The Democrat Debate: As Horrible As You Think It Was

democrat-debate

There were plenty of things that came out of the first Democrat debate last night. One of them was the conclusion that I would rather have flaming skewers shoved into my eyes and Mr. Blonde from the ‘Reservoir Dogs’ cut off my ears with a straight razor than have to sit through another one of these spectacles ever again. Forget waterboarding. “Watching Democrats debate” should be listed by the United Nations as one of the most extreme forms of torture ever devised.

The event last night was not a “debate.” It was like a really bad variety show skit you might see at the Democratic National Convention: Grandma Moses And The Mosettes. Here’s my overall assessment of the participants:

Hillary Clinton – She no doubt led the way. This was mainly done through attrition as every opportunity she had to speak she turned into a campaign stump speech and would seemingly never shut up, ignoring Anderson Cooper’s plea each time by merely talking louder and being just that much more obnoxious. She took nearly every question given to her — “Secretary Clinton, what do you think about the possibility of there being water on Mars?” — and turned it into something completely different — “I think it’s great but you know what is the worst part is Republicans want to take away women’s health!” — all to the delight of the audience who would squeal at every utterance of something stupid so just so long as it was crazy left.

Lincoln Chafee – If there was an award for Best Performance By An Oversized Muppett, he would win. He also gets the prize for “Weirdest Answer” award when confronted by his affirmative vote for the now infamous Glass-Steagall bill that hardly anybody knows about. He explained that it was his first vote and that his father had just died. As though there was some Senate rule that required a positive vote for a bill you oppose if a family member passes away and/or you’re brand new to that legislative body. Chafee was the only one to make any reference to Hillary’s ethical issues but he only did it during his opening and closing statements for which nobody was paying attention.

Jim Webb – Poor Jim. He apparently has been trapped perpetually in the year 1987 because he was so out-of-place on that stage it was absurd. And by absurd I mean he was the only one who made any real sense when talking about issues that really matter, particularly national security and foreign policy. When asked what was the greatest threat we faced, he got a slight dig in at Hillary Clinton when he mentioned that cyber terrorism was a major threat. Unfortunately, hardly anybody heard him because the audience was still whooping it up over Bernie Sanders goofball answer of climate change as the greatest threat we face. The Democrat Party you remember Jim, is gone. It has been replaced by the party that needs to be asked if they support capitalism.

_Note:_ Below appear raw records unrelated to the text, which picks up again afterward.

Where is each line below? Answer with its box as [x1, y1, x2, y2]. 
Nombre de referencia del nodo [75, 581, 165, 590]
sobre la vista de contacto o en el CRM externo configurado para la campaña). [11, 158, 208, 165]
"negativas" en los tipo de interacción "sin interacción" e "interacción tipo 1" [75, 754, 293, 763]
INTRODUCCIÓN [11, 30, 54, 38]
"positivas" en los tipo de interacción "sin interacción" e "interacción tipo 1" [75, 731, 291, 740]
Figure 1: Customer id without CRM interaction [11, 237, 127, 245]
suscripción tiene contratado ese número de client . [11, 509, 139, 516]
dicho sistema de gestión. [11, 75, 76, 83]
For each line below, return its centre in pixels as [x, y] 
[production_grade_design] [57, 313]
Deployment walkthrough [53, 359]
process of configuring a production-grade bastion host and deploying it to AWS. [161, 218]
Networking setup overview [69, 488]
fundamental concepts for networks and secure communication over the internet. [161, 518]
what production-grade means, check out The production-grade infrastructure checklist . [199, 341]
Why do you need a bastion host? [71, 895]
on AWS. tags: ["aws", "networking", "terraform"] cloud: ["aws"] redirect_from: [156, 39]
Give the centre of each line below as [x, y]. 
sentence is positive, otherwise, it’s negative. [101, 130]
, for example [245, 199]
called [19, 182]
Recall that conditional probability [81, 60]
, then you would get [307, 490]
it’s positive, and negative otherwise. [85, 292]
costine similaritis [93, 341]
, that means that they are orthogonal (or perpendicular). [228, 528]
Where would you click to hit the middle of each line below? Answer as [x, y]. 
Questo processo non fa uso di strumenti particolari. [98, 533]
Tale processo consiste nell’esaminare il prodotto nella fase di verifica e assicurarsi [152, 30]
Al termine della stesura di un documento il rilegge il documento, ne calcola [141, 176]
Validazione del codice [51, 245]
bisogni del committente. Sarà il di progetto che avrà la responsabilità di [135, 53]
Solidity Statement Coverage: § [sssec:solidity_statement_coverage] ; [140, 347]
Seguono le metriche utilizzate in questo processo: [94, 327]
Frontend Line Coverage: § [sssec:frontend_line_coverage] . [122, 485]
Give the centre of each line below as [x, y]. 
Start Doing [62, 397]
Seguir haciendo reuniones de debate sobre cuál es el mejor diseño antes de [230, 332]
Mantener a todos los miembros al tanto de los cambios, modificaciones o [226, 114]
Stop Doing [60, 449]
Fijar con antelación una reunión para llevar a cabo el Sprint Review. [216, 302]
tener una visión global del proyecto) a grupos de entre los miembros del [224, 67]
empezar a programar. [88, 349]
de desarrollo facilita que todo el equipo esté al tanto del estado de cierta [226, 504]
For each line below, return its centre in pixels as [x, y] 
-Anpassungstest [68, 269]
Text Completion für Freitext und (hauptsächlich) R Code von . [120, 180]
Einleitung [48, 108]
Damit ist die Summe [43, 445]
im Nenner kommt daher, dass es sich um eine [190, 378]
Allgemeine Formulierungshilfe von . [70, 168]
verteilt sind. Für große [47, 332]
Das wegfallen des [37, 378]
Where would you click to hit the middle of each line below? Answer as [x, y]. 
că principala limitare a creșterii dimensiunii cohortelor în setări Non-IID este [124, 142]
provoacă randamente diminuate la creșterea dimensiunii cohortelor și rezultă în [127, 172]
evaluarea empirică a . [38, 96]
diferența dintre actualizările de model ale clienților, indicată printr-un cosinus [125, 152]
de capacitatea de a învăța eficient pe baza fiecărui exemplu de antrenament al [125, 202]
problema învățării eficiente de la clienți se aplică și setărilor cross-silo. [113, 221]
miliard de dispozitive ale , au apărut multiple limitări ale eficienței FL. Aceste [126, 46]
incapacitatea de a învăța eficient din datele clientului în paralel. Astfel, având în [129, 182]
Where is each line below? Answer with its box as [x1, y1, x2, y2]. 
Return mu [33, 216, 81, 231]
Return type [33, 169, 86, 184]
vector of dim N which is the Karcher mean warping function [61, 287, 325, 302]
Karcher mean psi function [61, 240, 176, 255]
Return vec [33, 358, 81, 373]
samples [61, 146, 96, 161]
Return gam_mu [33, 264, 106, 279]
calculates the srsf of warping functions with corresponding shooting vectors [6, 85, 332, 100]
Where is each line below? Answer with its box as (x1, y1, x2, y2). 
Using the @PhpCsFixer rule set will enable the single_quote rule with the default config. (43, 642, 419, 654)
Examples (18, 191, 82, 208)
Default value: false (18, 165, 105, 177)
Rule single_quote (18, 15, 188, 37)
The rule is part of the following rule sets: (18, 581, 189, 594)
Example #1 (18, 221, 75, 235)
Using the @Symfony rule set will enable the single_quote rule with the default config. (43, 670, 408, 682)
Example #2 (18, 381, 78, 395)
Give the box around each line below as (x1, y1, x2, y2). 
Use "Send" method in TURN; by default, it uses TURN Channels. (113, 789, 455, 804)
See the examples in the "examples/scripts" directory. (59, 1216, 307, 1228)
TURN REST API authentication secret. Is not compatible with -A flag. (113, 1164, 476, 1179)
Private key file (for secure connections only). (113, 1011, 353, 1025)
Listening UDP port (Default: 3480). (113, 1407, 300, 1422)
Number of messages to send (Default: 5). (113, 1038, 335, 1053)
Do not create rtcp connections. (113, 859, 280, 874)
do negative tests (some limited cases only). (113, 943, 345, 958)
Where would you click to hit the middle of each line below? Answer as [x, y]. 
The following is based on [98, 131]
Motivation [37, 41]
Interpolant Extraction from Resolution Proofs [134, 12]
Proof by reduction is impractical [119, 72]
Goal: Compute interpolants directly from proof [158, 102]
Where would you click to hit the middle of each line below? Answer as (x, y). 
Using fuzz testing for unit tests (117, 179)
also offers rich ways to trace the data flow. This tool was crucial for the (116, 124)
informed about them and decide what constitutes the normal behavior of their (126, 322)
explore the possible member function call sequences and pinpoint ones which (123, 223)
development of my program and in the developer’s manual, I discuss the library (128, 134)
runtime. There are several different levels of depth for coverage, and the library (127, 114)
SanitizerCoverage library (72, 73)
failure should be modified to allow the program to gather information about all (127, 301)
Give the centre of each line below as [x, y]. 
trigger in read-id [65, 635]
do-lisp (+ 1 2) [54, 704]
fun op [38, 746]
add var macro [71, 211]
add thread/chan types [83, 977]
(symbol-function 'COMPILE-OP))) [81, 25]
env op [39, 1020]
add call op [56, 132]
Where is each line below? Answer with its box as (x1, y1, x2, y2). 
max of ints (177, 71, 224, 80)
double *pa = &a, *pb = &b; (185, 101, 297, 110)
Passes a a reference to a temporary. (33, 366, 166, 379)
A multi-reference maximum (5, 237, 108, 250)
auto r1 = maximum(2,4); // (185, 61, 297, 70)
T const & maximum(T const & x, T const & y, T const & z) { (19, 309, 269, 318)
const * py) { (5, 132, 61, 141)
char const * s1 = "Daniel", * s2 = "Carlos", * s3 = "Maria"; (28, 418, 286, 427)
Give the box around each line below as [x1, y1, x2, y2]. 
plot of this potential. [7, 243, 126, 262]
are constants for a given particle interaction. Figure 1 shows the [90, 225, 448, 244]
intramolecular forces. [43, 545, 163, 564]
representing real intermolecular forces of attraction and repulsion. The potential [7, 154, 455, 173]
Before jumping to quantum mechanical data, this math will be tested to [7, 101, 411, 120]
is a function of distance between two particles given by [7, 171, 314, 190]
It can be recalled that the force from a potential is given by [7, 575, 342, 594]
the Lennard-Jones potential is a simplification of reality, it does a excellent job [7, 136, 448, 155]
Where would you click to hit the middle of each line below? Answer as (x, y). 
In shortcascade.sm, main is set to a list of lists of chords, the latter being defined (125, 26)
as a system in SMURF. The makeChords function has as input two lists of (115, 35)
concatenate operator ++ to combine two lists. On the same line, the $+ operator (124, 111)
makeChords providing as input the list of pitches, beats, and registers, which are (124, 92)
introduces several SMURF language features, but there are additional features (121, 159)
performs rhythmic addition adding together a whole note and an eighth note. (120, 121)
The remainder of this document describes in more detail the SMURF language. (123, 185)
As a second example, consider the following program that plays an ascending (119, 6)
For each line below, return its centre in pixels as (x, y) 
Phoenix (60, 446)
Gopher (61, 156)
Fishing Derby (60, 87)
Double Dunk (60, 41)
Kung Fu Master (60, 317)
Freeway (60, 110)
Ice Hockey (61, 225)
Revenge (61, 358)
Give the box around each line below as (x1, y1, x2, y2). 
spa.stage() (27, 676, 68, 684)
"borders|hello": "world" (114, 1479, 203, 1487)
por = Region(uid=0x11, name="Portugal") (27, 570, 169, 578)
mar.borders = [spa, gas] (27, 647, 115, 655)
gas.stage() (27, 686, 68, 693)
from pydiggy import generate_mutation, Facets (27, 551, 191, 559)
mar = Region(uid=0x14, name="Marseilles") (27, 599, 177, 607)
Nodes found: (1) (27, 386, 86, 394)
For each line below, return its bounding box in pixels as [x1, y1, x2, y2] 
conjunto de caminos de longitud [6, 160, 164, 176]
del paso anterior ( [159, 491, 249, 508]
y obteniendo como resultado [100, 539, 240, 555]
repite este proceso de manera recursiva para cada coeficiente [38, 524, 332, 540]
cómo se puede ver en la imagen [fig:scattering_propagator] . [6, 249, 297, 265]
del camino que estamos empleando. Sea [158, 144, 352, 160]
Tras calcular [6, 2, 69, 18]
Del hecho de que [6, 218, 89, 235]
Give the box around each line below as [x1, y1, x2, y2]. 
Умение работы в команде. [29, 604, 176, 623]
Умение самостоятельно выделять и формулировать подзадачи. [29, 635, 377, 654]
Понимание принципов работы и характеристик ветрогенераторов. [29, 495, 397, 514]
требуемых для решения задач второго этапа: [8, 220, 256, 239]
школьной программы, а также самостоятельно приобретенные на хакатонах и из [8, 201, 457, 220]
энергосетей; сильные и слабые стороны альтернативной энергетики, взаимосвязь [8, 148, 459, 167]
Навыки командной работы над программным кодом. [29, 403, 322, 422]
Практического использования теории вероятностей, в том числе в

Martin O’Malley – O’Malley is a better looking and more in shape version of the movie character Del Griffith from ‘Planes, Trains And Automobiles.’ Remember when Neal Page was saying to Del, “… and someone who will listen to your boring stories. I mean, didn’t you notice on the plane when you started talking, eventually I started reading the vomit bag? Didn’t that give you some sort of clue, like hey, maybe this guy is not enjoying it?” That’s precisely how I felt every time O’Malley opened his mouth. He was so boring he barely got applause from a friendly audience of left-wing liberals. I was thinking to myself, “This is the guy who had a character (Tommy Carcetti) based on him in The Wire?” The only resemblance to O’Malley and the character of Carcetti was that they were both Mayors of Baltimore.

Bernie Sanders – I cannot stand Donald Trump, but at least he’s interesting to watch. Bernie Sanders is like Archie Bunker if you took away the bigotry in addition to every single possible interesting thing about Archie Bunker. All you’re left with is an old loudmouth socialist screaming about “OLIGOCKS!” in our midst. Sanders had a chance to differentiate himself from Hillary but instead, decided to give her an out when he declared, “Nobody cares about the damn emails!” much to the delight of the crowd and Hillary, whose circuitry almost overloaded with the smile she had on her face. Bernie Sanders basically admitted he’s not in this race to win the Presidency.

After nearly two and half hours, it was finally over and my ears and eyes were given some sweet relief. The only part of this debate I enjoyed (aside from it ending) was when they returned from break around 10:30pm EST. Anderson Cooper made an obvious reference to the old coots having to run off to bathroom for a pee break during the commercial.

 

If you were one of the many millions of Americans who did not watch the debate last night, consider yourself lucky.